This paper: An Interactive Identification Scheme Based on Discrete Logarithms and Factoring requires generating primes $p$ with the following special format:
We choose $p$ with the property that $p - 1$ has at least two large prime factors, so that the factorization of $p - 1$ is hard to recover.
Two questions that arise:
- How to formally define that a number has at least two large prime factors?
- Are there infinitely many such numbers, and are they easy to find?
I wrote a simple Python 3 program to test this (requires gmpy2 and secrets modules). Admittedly, it doesn't prove anything, but it gives me some reassurance that such primes are abundant.
It runs 100 times, generates two random 512-bit primes $s$ and $t$, and tests whether $p = j\times s \times t + 1$ is a prime, for a small $j$ in $\{1,\ldots,10000\}$.
While the format of $p$ in the program is more restricted than what the paper defines, the program runs quite fast, and is able to generate the required prime all the time (this holds at least for all the executions I did).

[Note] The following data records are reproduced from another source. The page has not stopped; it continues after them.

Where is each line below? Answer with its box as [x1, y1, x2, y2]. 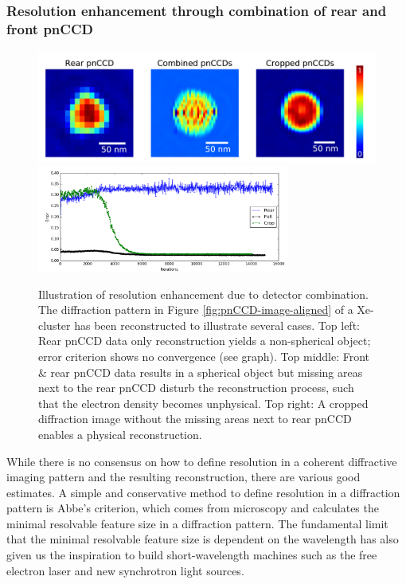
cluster [38, 316, 71, 333]
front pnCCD [6, 18, 93, 38]
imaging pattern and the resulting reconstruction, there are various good [6, 468, 361, 485]
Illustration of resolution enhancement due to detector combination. [38, 285, 369, 302]
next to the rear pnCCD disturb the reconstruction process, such [38, 379, 354, 396]
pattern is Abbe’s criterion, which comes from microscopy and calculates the [6, 500, 379, 516]
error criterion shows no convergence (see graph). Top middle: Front [38, 347, 370, 364]
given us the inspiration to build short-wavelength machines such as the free [6, 547, 377, 563]
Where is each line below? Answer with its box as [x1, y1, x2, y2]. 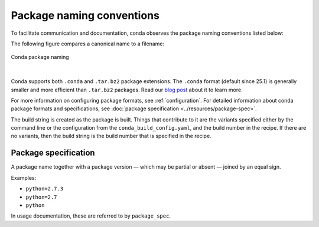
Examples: [11, 174, 37, 181]
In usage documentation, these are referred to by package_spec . [11, 212, 171, 219]
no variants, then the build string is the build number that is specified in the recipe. [11, 133, 212, 140]
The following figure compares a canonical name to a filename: [11, 40, 165, 47]
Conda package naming [11, 54, 69, 61]
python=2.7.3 [25, 186, 64, 192]
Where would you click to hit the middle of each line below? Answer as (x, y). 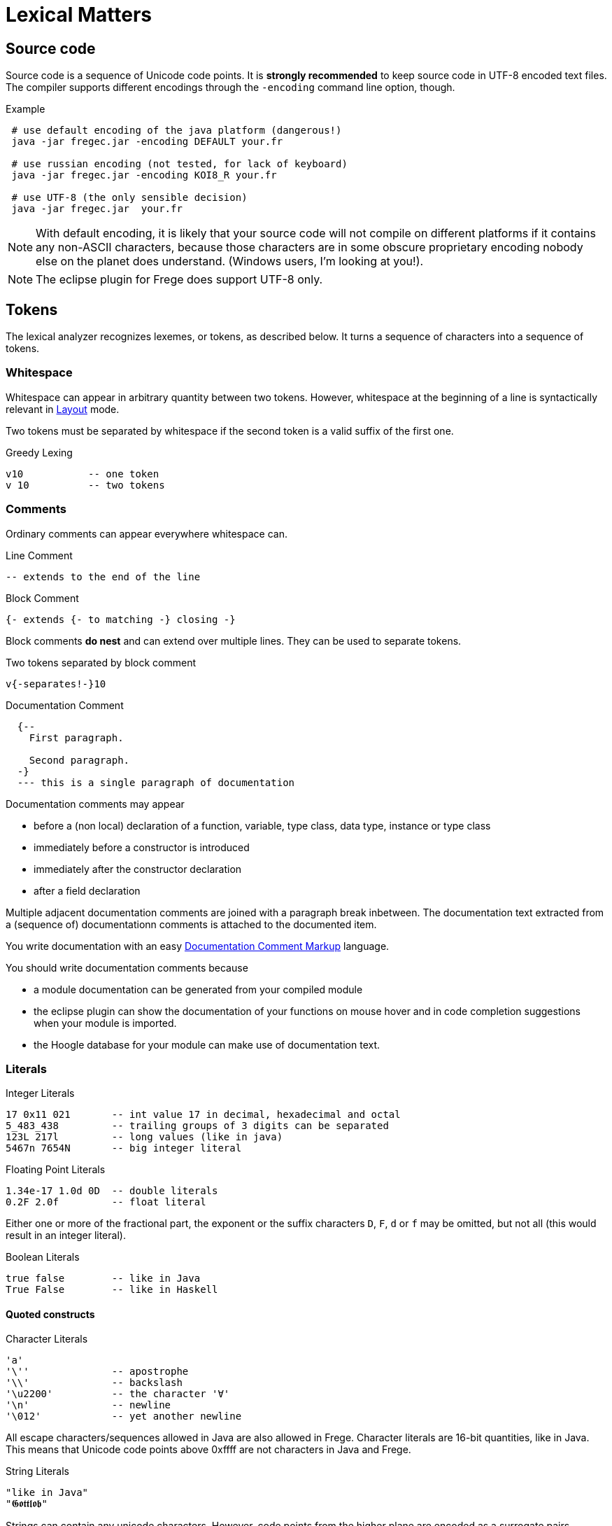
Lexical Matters (79, 15)
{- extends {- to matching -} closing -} (121, 619)
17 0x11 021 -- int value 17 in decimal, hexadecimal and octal (203, 1115)
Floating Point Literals (56, 1170)
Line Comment (39, 555)
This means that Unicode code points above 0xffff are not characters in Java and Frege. (208, 1450)
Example (26, 109)
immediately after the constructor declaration (138, 869)
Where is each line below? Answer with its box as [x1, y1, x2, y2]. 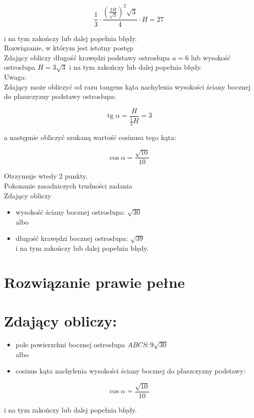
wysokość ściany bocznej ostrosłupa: [15, 207, 125, 217]
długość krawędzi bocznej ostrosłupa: [15, 233, 128, 243]
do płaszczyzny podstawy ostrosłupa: [4, 91, 116, 101]
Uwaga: [4, 71, 27, 82]
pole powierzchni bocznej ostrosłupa [15, 339, 125, 350]
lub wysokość [191, 52, 231, 62]
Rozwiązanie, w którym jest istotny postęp [4, 43, 134, 53]
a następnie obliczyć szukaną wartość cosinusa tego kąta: [4, 132, 176, 142]
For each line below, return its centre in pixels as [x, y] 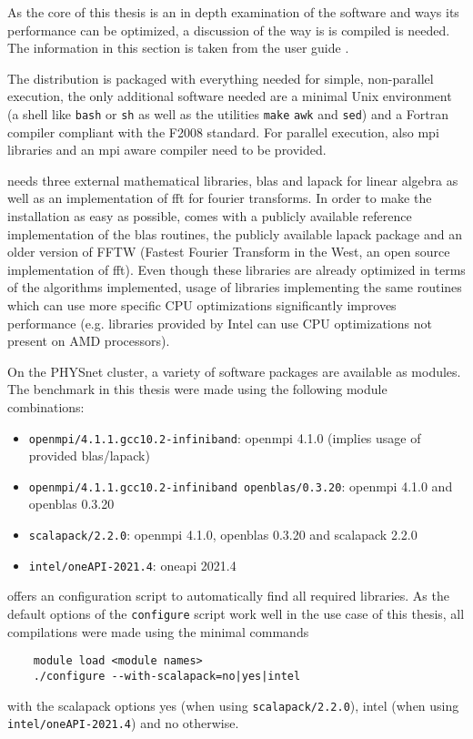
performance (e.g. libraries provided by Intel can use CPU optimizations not [220, 323]
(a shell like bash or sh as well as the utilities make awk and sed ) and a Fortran [228, 113]
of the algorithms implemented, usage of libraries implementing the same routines [235, 287]
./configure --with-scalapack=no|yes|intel [167, 676]
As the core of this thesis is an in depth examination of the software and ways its [233, 12]
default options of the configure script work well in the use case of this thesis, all [236, 613]
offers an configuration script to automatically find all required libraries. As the [228, 596]
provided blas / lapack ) [89, 456]
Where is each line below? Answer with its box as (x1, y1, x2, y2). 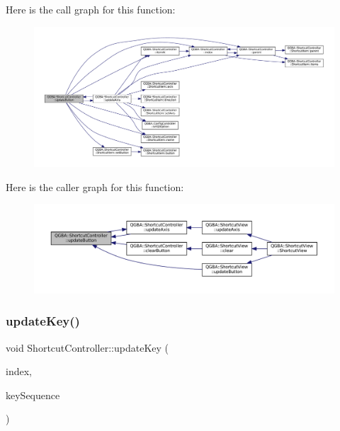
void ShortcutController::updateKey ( (6, 340, 169, 355)
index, (6, 364, 32, 379)
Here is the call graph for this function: (6, 2, 176, 16)
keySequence (6, 387, 60, 402)
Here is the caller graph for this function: (6, 179, 184, 194)
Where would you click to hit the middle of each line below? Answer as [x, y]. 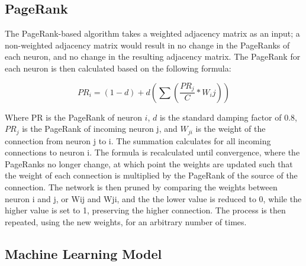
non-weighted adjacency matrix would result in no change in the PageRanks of [147, 45]
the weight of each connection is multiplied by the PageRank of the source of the [151, 175]
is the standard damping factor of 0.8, [228, 117]
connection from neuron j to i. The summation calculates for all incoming [138, 140]
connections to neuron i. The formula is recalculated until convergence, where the [152, 152]
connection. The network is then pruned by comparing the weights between [141, 187]
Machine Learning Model [83, 253]
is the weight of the [231, 129]

from gmpy2 import next_prime, is_prime
from secrets import randbits
for i in range(100):
s = next_prime(randbits(512))
t = next_prime(randbits(512))
for j in range(1, 10000):
p = j * s * t + 1
if (is_prime(p)):
print(i, j)
break
Edit: One way to formalize item 1 is to require that $p-1$ has at most $C$ prime factors, where $C$ is a constant. This MathOverflow answer states that it follows from the sieve theory that there is a small constant C (like 6). Does anyone know the exact result?